--- WORK ITEM ---
Which of the lines in the data mention the string "casual"? List them all.

--- SUPPLIED DATA ---

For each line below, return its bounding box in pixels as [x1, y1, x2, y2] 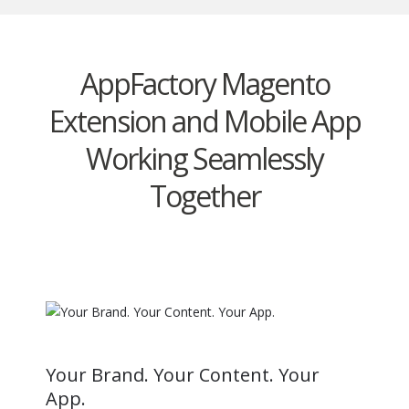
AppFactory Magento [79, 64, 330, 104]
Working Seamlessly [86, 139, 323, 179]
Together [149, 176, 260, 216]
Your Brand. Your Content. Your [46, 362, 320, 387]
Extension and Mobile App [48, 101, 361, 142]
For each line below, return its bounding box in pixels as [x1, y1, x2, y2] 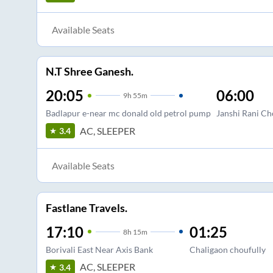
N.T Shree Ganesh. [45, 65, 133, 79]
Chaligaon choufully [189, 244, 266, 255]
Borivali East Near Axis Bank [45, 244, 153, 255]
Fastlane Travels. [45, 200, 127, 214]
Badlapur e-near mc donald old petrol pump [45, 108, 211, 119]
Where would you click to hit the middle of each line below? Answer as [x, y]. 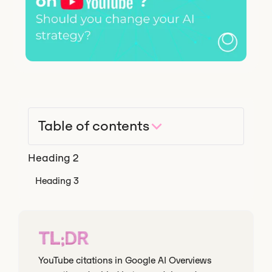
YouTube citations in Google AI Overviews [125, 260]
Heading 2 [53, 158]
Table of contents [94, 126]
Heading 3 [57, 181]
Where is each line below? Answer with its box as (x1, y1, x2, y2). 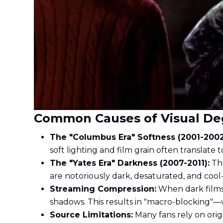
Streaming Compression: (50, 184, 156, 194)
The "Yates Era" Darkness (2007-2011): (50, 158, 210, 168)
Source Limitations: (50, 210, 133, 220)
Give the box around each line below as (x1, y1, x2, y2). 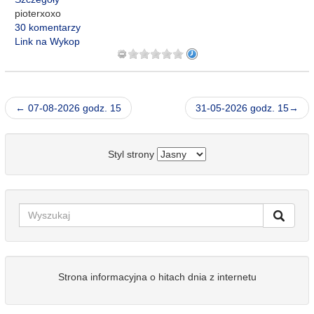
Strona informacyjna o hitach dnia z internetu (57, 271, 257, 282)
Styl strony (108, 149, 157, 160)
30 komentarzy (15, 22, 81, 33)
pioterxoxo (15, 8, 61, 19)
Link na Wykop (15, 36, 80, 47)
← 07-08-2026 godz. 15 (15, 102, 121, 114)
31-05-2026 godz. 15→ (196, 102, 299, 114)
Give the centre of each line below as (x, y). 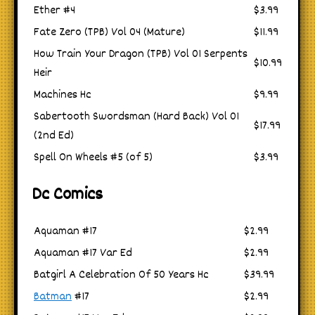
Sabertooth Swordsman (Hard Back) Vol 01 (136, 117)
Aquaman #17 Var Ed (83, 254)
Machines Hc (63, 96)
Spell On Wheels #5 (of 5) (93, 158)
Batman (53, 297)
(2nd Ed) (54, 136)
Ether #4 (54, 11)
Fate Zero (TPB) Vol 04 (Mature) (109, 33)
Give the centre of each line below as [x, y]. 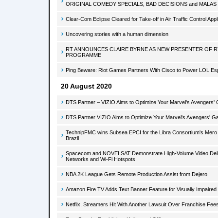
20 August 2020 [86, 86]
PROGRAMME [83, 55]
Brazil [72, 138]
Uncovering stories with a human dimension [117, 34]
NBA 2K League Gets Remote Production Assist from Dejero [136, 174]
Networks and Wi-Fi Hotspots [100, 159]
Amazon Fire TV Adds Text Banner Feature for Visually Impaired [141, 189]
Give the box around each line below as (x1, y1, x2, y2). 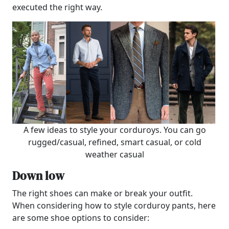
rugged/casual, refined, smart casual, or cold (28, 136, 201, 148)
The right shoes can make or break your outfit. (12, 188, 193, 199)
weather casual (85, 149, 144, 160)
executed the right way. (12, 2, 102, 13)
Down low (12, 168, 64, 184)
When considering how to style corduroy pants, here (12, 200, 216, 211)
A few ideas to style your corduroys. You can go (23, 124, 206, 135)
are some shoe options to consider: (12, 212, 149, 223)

--- FINAL ANSWER ---
rugged/casual, refined, smart casual, or cold (28, 136, 201, 148)
weather casual (85, 149, 144, 160)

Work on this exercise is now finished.